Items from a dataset
====
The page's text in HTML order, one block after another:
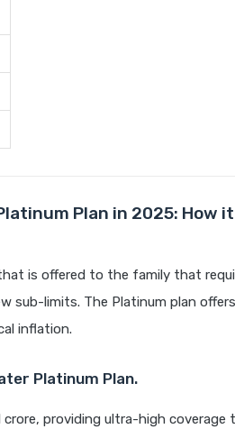
Plan in 2025: How
is offered to the family that
sub-limits. The Platinum plan
inflation.
Platinum Plan.
providing ultra-high coverage
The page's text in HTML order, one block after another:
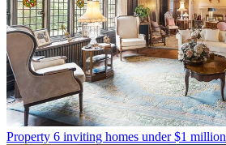
Property 6 inviting homes under $1 million
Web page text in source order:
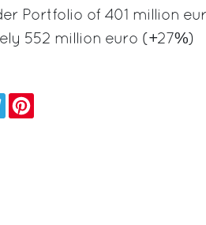
Portfolio of 401 million
552 million euro (+27%)
Telegram
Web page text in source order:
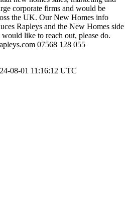
corporate firms and would be
the UK. Our New Homes info
Rapleys and the New Homes side
like to reach out, please do.
07568 128 055
08-01 11:16:12 UTC
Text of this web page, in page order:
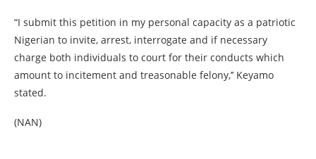
“I submit this petition in my personal capacity as a patriotic
Nigerian to invite, arrest, interrogate and if necessary
charge both individuals to court for their conducts which
amount to incitement and treasonable felony,’’ Keyamo
stated.
(NAN)
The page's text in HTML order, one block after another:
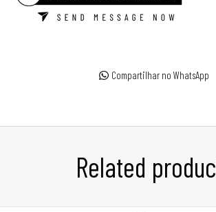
====
Copy the records exactly. Skip any pictures.

The page's text in HTML order, one block after another:
Plan in 2025: How
is offered to the family that
sub-limits. The Platinum plan
inflation.
Platinum Plan.
providing ultra-high coverage
The page's text in HTML order, one block after another:
Property 6 inviting homes under $1 million
Web page text in source order:
Portfolio of 401 million
552 million euro (+27%)
Telegram
Web page text in source order:
corporate firms and would be
the UK. Our New Homes info
Rapleys and the New Homes side
like to reach out, please do.
07568 128 055
08-01 11:16:12 UTC
Text of this web page, in page order:
“I submit this petition in my personal capacity as a patriotic
Nigerian to invite, arrest, interrogate and if necessary
charge both individuals to court for their conducts which
amount to incitement and treasonable felony,’’ Keyamo
stated.
(NAN)
The page's text in HTML order, one block after another:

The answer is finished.